_Work required_
Print this span of the material below exactly: the line with "Keio, Tokyo Hackerspace, ... [76, 323]", the line with "translation file is", and every line between them, but nothing else.

╭─ Extracted material

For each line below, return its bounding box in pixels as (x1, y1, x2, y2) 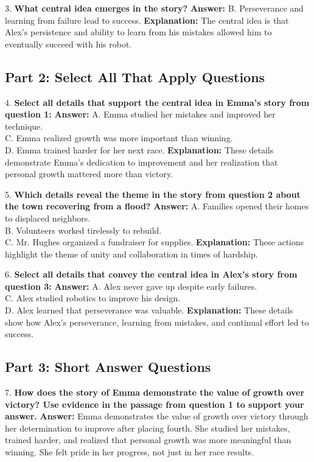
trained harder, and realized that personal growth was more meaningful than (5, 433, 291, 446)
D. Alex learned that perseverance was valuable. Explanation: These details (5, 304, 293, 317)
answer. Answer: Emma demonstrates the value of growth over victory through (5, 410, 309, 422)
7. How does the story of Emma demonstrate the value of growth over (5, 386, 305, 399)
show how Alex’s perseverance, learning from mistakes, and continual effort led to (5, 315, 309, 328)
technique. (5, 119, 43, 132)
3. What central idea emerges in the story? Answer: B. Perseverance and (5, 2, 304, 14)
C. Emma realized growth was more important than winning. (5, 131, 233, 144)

╰─
╭─ Extracted material

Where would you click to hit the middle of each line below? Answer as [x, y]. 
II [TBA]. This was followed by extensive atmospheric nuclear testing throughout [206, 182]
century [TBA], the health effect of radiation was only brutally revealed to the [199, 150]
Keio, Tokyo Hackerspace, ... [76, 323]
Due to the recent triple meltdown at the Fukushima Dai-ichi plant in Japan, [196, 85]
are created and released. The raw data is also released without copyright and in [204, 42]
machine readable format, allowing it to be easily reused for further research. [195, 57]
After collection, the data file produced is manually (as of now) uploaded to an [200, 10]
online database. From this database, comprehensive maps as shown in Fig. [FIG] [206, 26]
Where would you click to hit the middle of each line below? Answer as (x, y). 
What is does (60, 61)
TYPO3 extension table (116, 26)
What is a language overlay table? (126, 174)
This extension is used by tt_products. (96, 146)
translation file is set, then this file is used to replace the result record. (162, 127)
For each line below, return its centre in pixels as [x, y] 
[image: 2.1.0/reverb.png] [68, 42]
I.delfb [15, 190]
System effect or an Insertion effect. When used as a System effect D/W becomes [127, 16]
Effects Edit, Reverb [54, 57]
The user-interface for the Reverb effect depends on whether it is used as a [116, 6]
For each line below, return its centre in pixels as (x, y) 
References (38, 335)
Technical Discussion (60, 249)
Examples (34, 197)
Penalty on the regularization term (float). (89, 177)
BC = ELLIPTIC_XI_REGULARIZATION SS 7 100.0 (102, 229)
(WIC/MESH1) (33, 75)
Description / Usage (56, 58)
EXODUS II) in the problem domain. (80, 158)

╰─

_Answer below_
Keio, Tokyo Hackerspace, ... [76, 323]
Due to the recent triple meltdown at the Fukushima Dai-ichi plant in Japan, [196, 85]
are created and released. The raw data is also released without copyright and in [204, 42]
machine readable format, allowing it to be easily reused for further research. [195, 57]
After collection, the data file produced is manually (as of now) uploaded to an [200, 10]
online database. From this database, comprehensive maps as shown in Fig. [FIG] [206, 26]
Where would you click to hit the middle of each line below? Answer as (x, y). 
What is does (60, 61)
TYPO3 extension table (116, 26)
What is a language overlay table? (126, 174)
This extension is used by tt_products. (96, 146)
translation file is set, then this file is used to replace the result record. (162, 127)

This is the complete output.